Non-freezing water: why hail on Jupiter is one third of ammonia

Astrophysicists from the French National Center for Scientific Research (CNRS) and the US National Aeronautics and Space Administration (NASA), based on data analysis from the Juno spacecraft, found that there is hail on Jupiter, consisting of two-thirds water and one-third from ammonia. This has been reported in scientific publications in the journals Nature and JGR Planets.

Like on Earth, on Jupiter there is a process of cyclical movement of water in the atmosphere. A thunderstorm front on this planet is formed in the lower layers of its atmosphere. When a Jupiter storm gains strength, it lifts water ice crystals into the upper layers.
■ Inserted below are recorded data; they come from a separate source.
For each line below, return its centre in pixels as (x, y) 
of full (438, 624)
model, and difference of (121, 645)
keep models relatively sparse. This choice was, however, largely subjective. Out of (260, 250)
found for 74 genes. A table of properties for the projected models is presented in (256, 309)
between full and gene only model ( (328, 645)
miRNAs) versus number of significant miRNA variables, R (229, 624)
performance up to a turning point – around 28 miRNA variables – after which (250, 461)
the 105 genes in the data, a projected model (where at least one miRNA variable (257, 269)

A new study by French and American scientists suggests that these crystals interact with ammonia in the upper atmosphere, which, in turn, acts as antifreeze and turns ice into liquid.

The resulting liquid mixture of 2/3 of water and 1/3 of ammonia does not freeze, withstanding cooling down to -100 ° C, and in liquid form sinks to the planet's surface. Passing through the upper colder layers of the atmosphere under the layer of ammonia gas, the drops turn into hailstones, and in the lower layers they melt again and turn into steam.
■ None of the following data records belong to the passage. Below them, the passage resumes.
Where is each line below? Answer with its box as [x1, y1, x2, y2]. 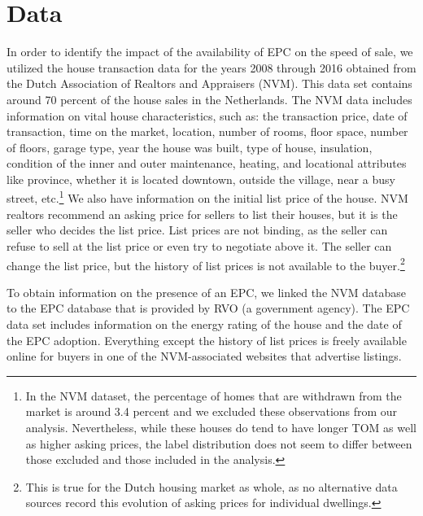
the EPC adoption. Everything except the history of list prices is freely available [7, 331, 407, 348]
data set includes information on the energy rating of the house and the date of [7, 315, 402, 332]
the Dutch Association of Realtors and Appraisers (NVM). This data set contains [7, 75, 412, 92]
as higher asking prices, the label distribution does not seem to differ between [25, 435, 412, 452]
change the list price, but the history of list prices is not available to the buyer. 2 [7, 254, 405, 273]
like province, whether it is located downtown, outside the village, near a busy [7, 170, 395, 187]
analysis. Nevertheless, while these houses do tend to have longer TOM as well [25, 418, 416, 435]
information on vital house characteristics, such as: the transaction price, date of [7, 107, 408, 124]

Researchers have developed a mathematical model that calculates the composition of ammonia in the atmospheric layers of the planet. According to their data, the highest concentration of this gas is observed above the equator of Jupiter, while at other latitudes its content decreases markedly.
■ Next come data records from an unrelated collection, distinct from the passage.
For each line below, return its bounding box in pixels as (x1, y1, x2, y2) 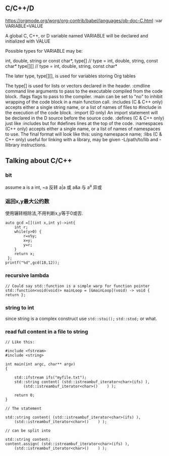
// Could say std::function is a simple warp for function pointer (5, 283, 150, 288)
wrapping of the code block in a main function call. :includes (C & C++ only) (5, 99, 163, 105)
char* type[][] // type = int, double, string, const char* (5, 63, 118, 69)
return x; (14, 252, 35, 257)
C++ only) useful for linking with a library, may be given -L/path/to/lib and (5, 136, 158, 142)
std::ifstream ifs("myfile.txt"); (14, 375, 87, 380)
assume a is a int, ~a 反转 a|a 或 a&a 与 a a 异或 (5, 183, 102, 190)
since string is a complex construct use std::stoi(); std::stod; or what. (5, 316, 157, 322)

Scientists also described flashes of lightning caught in the lenses of Juno's cameras. Unlike earlier observations, the new study describes even small lightning strikes seen in the deep layers of Jupiter's atmosphere, where temperatures are below -66 ° C, which means that water cannot exist there in liquid form. It is believed that the presence of liquid plays a key role in the lightning generation process.

This observation, according to astrophysicists, is a confirmation of the existence of non-freezing water, rich in ammonia, in the planet's atmosphere.

As scientists note, further study of the meteorology of Jupiter and other not yet explored giants, such as Uranus and Neptune, will allow a better understanding of the processes occurring on exoplanets far beyond the solar system.